This special issue is a tribute to Swami Satyananda Saraswati who has been the motivating force behind the development of Ganga-Darshan, which we feel has developed into one of the finest and most beautiful ashrams in the world. The articles contained herein were written by the sannyasins, ashramites and visitors in order that this historical event of the yogic renaissance, the restoration of the ancient yogic university, may be preserved. Contributors include the following: Swami Satyananda Saraswati, Swami Niranjanananda Saraswati, and Swamis Nishchalananda, Satyaprasad, Gunatittananda, Vedantabodhananda, Sambuddhananda, Satyadharma, Shankardevananda, Sankalpananda, Atmamuktananda, Muktidharma, Vedamurti, and Satyasangananda Saraswati.

The Former Glory of Bihar, Munger and Ganga-Darshan

Early Experiences at Ganga-Darshan

Construction of Ganga-Darshan

First Impressions

The Teaching of Sadhaks and Sannyasins

A Glimpse into the Future

BSY Research Library

The PRESS-ure Cooker

Take Out the Salt and Spices

Vision of the Inner Ganga

A Memorable Experience

Science and Sannyas



The Former Glory of Bihar, Munger
and Ganga-Darshan

Before embarking on a trip to Munger, the immediate reaction of friends and family is usually, 'You're not going to Bihar are you? In that state, thieves and murderers outnumber the ordinary people. There are agitators, rebellious students and corrupted politicians on every street corner. I would fear for your life.'

But actually the stories which one hears about Bihar are not really true. For thousands of people come to the ashram every year and no one has so far had any problem.

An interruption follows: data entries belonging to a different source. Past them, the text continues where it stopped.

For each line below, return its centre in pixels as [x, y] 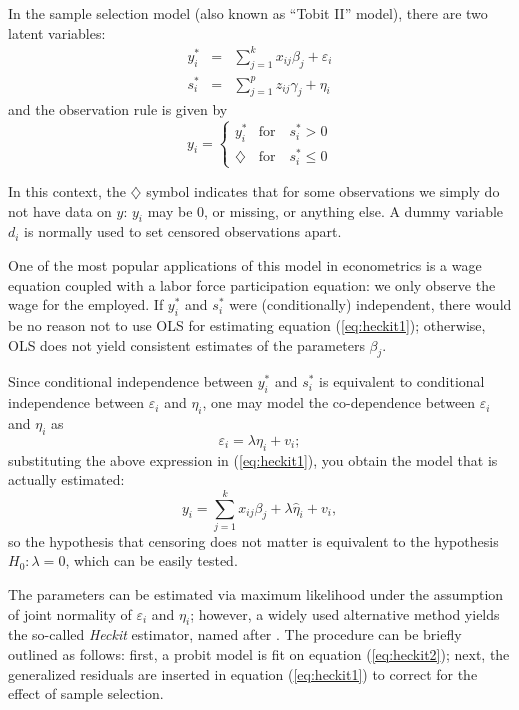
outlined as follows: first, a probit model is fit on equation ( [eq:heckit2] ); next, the [259, 654]
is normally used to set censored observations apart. [183, 231]
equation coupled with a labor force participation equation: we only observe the [252, 284]
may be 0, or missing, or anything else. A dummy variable [325, 210]
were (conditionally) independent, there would [370, 304]
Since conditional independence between [131, 381]
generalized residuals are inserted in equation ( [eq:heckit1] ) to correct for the [243, 673]
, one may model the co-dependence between [339, 402]
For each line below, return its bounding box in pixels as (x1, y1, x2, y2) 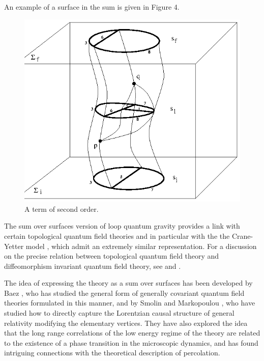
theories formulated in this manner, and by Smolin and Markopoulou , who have (4, 297, 255, 308)
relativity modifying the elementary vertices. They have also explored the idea (4, 317, 248, 328)
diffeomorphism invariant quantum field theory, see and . (4, 260, 181, 271)
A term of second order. (24, 203, 99, 214)
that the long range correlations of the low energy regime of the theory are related (4, 327, 260, 338)
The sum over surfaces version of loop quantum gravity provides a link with (4, 220, 240, 231)
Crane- (231, 230, 253, 241)
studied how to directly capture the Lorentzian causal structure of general (4, 308, 234, 318)
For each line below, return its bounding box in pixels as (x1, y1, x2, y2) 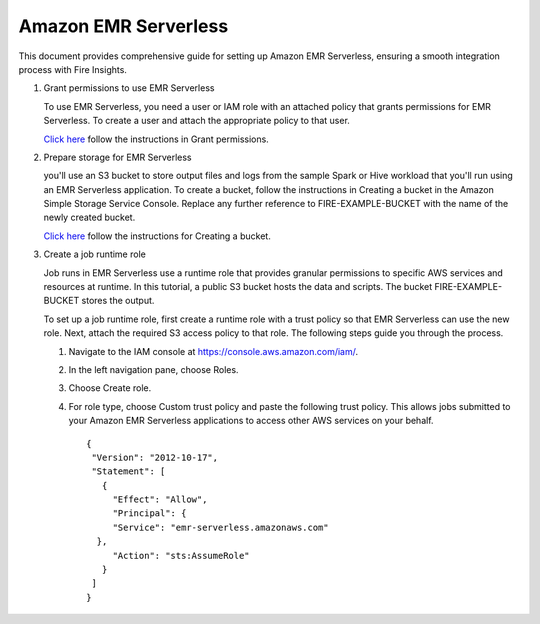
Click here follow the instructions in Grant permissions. (43, 133, 269, 145)
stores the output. (81, 295, 155, 307)
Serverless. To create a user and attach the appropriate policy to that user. (43, 115, 350, 127)
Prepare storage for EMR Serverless (43, 151, 192, 163)
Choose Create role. (68, 382, 152, 394)
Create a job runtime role (43, 248, 147, 260)
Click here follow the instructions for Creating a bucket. (43, 230, 272, 242)
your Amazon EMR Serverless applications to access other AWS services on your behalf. (68, 415, 434, 427)

Bihar State has a spiritual heritage that goes back to ancient times. Its soil has been touched by the feet of Gautama Buddha, Mahavir and other great saints, sages and kings. The first sound of 'Gayatri' was whispered on Bihari winds. And here Mother Ganga herself bathed and caressed the shining bodies of Ram and other holy ones.

'Yes, of course', people will say, 'all this is very true, but things have certainly changed. Bihar is different now.' Perhaps, but the inner core of man is just the same- the atma, that can never change. The spiritual energy that made the saints and sages of yesterday is the same energy that flows through the hearts and minds of the Bihari people today.

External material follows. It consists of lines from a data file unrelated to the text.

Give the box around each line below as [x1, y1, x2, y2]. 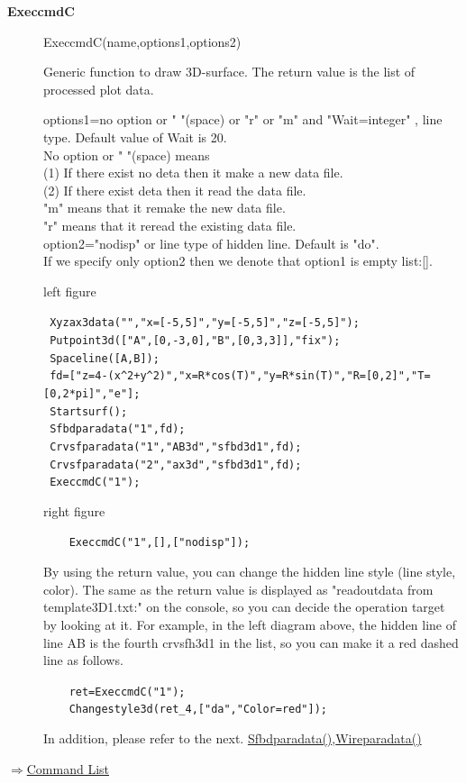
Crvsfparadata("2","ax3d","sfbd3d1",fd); [50, 458, 302, 471]
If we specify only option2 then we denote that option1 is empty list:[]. [43, 251, 433, 270]
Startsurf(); [50, 405, 128, 418]
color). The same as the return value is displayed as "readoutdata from [43, 579, 434, 598]
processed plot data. [43, 79, 154, 98]
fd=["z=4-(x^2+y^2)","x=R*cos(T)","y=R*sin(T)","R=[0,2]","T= [50, 369, 431, 383]
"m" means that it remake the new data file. [43, 198, 286, 217]
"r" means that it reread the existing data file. [43, 215, 297, 234]
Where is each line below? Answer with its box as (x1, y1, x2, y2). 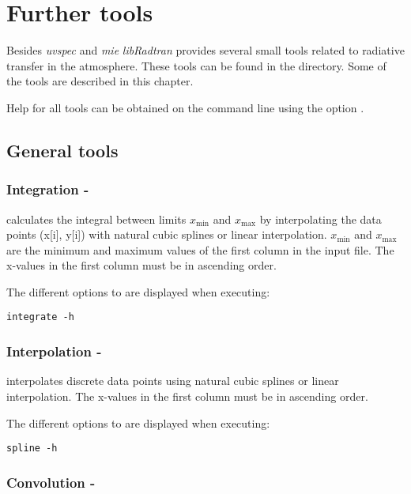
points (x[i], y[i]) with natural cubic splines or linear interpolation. (6, 226, 327, 243)
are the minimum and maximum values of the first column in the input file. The (6, 241, 394, 258)
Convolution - (6, 472, 96, 492)
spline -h (6, 443, 58, 454)
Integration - (6, 179, 89, 199)
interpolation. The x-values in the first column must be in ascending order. (6, 387, 368, 404)
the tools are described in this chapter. (6, 73, 194, 89)
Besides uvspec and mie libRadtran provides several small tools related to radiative (6, 42, 405, 58)

Bihar comes from the word vihara which means monastery (Buddhist). Ashoka, a great king who ruled Bihar from Patliputra (today's Patna), after Buddha and before the time of Christ, said that he would build one vihara for each of the 84 sections of the dharma as taught by Buddha. Thus we can say that Bihar, for many thousands of years was not only a place of many historical events but a place where religion and spiritual life were cultivated to a very high degree. In fact it was the birthplace of some of the religions, such as Buddhism and Jainism, which have transformed the spiritual atmosphere of the world. Vihar also means 'to roam, joyfully', and indeed Bihar was once a place where people roamed, rooted in spiritual consciousness. Ancient Bihar consisted of four main centres of civilisation: Mithila, Vaishali, Anga and Magadha.

Mithila

Mithila, which is north of the Ganges, has been a centre of Hindi and Aryan civilisation since prehistory. It was an area where Janaka ruled, Yajna-valkya legislated and Gautama meditated. Mithila was the homeland of Nyaya, one 'shat darshan' (six philosophies), according to the Hindu sciences. Great thinkers such as Vachaspati Misra, lived here, as did the great dramatist Vidyapati. In view of the deep heritage of Mithila, we have one of our ashrams in Begusarai.

Vaishali

Vaishali, also north of the Ganges, had the privilege to be the seat of the first republic of the world. It figured predominantly during Buddha's wanderings and is mentioned in Buddhist literature. It was the homeland of Mahavir and is rich in Buddhism, Hinduism and Jainism.

Magadha

Magadha includes the modern districts of Patna and Gaya. The people of these areas are very individualistic and traditional by nature. They opposed the Aryan culture in the past and in recent times, the modern western lifestyle.

Patna

Patna (108 miles from Munger), the capital of Bihar, is identified with the ancient city of Patliputra, the imperial capital of Magadha kingdom, which dates back to the 6th century BC and has association with Lord Buddha and King Ashoka. In fact Ashoka ruled most of India from here around 250 BC Patliputra also has the unique honour and privilege of sending out the first international emissaries of peace and co-operation to different parts of the world.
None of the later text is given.